It is much more likely you will get useful responses
if you follow many of the suggestions Paul made,
but I will also reiterate something I told you
just 12 minutes after your first post.

Ask a specific question.

HTH

 

[Chris Uppal]

No this is not homework . let me make this a bit more specefic.
my project is very simliar to a two level directory structures with
multiple files at each level.

Can you clarify something please ? It's not clear whether you are using
the file/directory structure that is used to organise file-systems as
an /example/ or not. It seems that the people who have replied so far
are all assuming that you want to create a structure that mimics the
specifics of the actual files you have on your C: drive. Maybe they are
right, but I am wondering if you just mean that you want to know how
to build a tree structure (with additional data), and are just using the
file/directory hierarchy as an example of the kind of structure you want
to build.

-- chris

 

[michael]

michael wrote:

However you feel about this reply, you need to realize also that people will
come out of the woodwork to help you if you will post some code.

the actual code that I have developed is too long to post. and the
problem is to complex to state here.

its not difficult to traverse a tree ( 2 levels !) , the difficult
task is to initailte a process one a node has reached a limit.

for example

if ( directory[0].file[10].size > 10000 ) {
// archive , load to db , etc.. asociated with above
};

thanks
Michael

 

[michael]

to build a tree structure (with additional data), and are just using the
file/directory hierarchy as an example of the kind of structure you want
to build.

-- chris

yes chris , the directory hierarchy is used as an example. ok this is
the real structure :

class groups {
int size;
String Name;
String networkname;
String Capacity;
String [] files;

class files {
int size;
String Name;
String Capacity;
}

then an array of groups will define an structure similiar to a two
level
diretory file system.

thanks
Michael




}

 

[Sudsy]

michael wrote:

then an array of groups will define an structure similiar to a two
level
diretory file system.

So I must be a doofus after all. Given that file and directory
(read: filesystem) manipulation is already provided by the
java.io.File class, why would you want to re-invent the wheel?!
You can find the parent directory of any file, list all files
in a directory (hint: invoke isDirectory() first), obtain file
size, get access time, etc.
IOW you've already got the view of the underlying model. What
are you trying to accomplish by adding a custom veneer?

 

[Paul Lutus]

the actual code that I have developed is too long to post.

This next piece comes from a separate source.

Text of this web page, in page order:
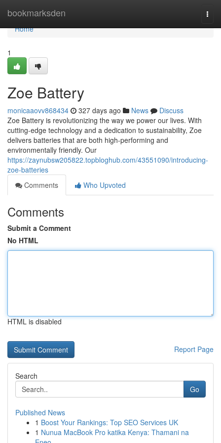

It shouldn't be, which is why you should post the simplest working,
compilable version of your algorithm, then ask for help.

and the
problem is to complex to state here.

This is definitely not true. The actual solution to your problem, suitable
for recording an entire directory tree in your own tree, can be expressed
in 25 lines of code.

its not difficult to traverse a tree ( 2 levels !) , the difficult
task is to initailte a process one a node has reached a limit.

Once you have defined "limit" suitably, that is not difficult at all, to any
number of filesystem levels, but it is not part of your original problem
statement.

In any case, if you believe traversing a two-ply tree is not difficult, then
post your code.

for example

if ( directory[0].file[10].size > 10000 ) {
// archive , load to db , etc.. asociated with above
};

You are adding conditions to your original problem statement. Nevertheless,
it is not difficult. Please take my earlier advice -- start by solving the
simplest version of the problem, and begin to read about recursion.

 

[Chris Uppal]

class groups {
int size;
String Name;
String networkname;
String Capacity;
String [] files;

class files {
int size;
String Name;
String Capacity;
}

then an array of groups will define an structure similiar to a two
level diretory file system.

BTW, it is almost universal to give classes names that are singular and start
with a capital letter -- I /strongly/ recommend that you change the names to
Group and File. Similarly, it is preferred to use lower-case names for
ordinary fields, hence "name" and "capacity", not "Name" and "Capacity". I'll
use the preferred forms in the rest of this post.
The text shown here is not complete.